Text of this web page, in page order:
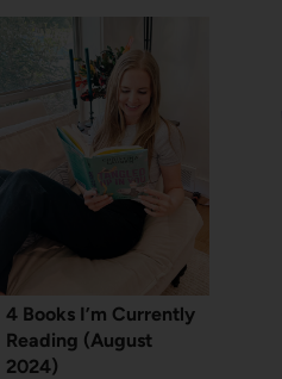
4 Books I’m Currently
Reading (August
2024)
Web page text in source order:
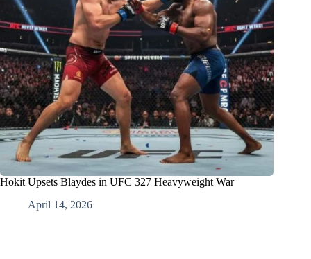
Hokit Upsets Blaydes in UFC 327 Heavyweight War
April 14, 2026
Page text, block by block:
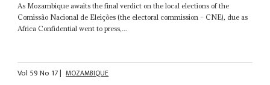
As Mozambique awaits the final verdict on the local elections of the
Comissão Nacional de Eleições (the electoral commission – CNE), due as
Africa Confidential went to press,...
Vol 59No 17| MOZAMBIQUE
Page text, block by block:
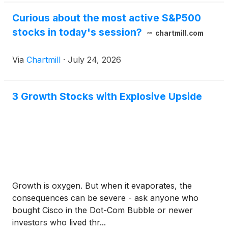
Curious about the most active S&P500
stocks in today's session?
chartmill.com
Via Chartmill · July 24, 2026
3 Growth Stocks with Explosive Upside
Growth is oxygen. But when it evaporates, the
consequences can be severe - ask anyone who
bought Cisco in the Dot-Com Bubble or newer
investors who lived thr...
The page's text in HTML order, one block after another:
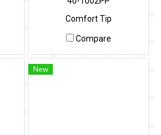
Comfort Tip
Compare
New
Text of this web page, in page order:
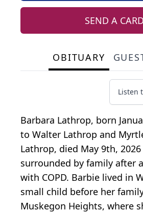
SEND A CARD
OBITUARY
Listen
Barbara Lathrop, born
to Walter Lathrop and
Lathrop, died May 9th,
surrounded by family after
with COPD. Barbie lived in
small child before her
Muskegon Heights, where
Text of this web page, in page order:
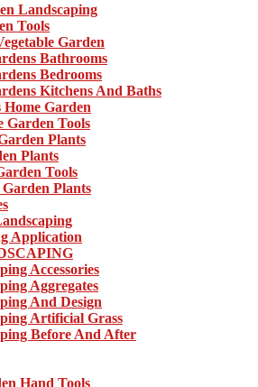
Landscaping
Tools
Garden
Bathrooms
Bedrooms
Kitchens And Baths
Garden
Garden Tools
Plants
Plants
Tools
Plants
Application
Accessories
Aggregates
And Design
Artificial Grass
Before And After
Hand Tools
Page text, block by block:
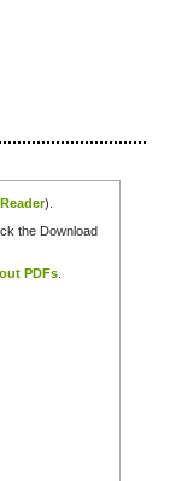
).
the Download
PDFs

-=-=-=-=-

§ **EXERCISE DETAILS**
Could you write out every record exactly, leaving the pictures out?

§ **PROBLEM SOLUTION**
Text of this web page, in page order:
4 Books I’m Currently
Reading (August
2024)
Web page text in source order:
Hokit Upsets Blaydes in UFC 327 Heavyweight War
April 14, 2026
Page text, block by block:
As Mozambique awaits the final verdict on the local elections of the
Comissão Nacional de Eleições (the electoral commission – CNE), due as
Africa Confidential went to press,...
Vol 59No 17| MOZAMBIQUE
Page text, block by block:
Curious about the most active S&P500
stocks in today's session?
chartmill.com
Via Chartmill · July 24, 2026
3 Growth Stocks with Explosive Upside
Growth is oxygen. But when it evaporates, the
consequences can be severe - ask anyone who
bought Cisco in the Dot-Com Bubble or newer
investors who lived thr...
The page's text in HTML order, one block after another:
Comfort Tip
Compare
New
Text of this web page, in page order:
SEND A CARD
OBITUARY
Listen
Barbara Lathrop, born
to Walter Lathrop and
Lathrop, died May 9th,
surrounded by family after
with COPD. Barbie lived in
small child before her
Muskegon Heights, where
Text of this web page, in page order:
Landscaping
Tools
Garden
Bathrooms
Bedrooms
Kitchens And Baths
Garden
Garden Tools
Plants
Plants
Tools
Plants
Application
Accessories
Aggregates
And Design
Artificial Grass
Before And After
Hand Tools
Page text, block by block:
).
the Download
PDFs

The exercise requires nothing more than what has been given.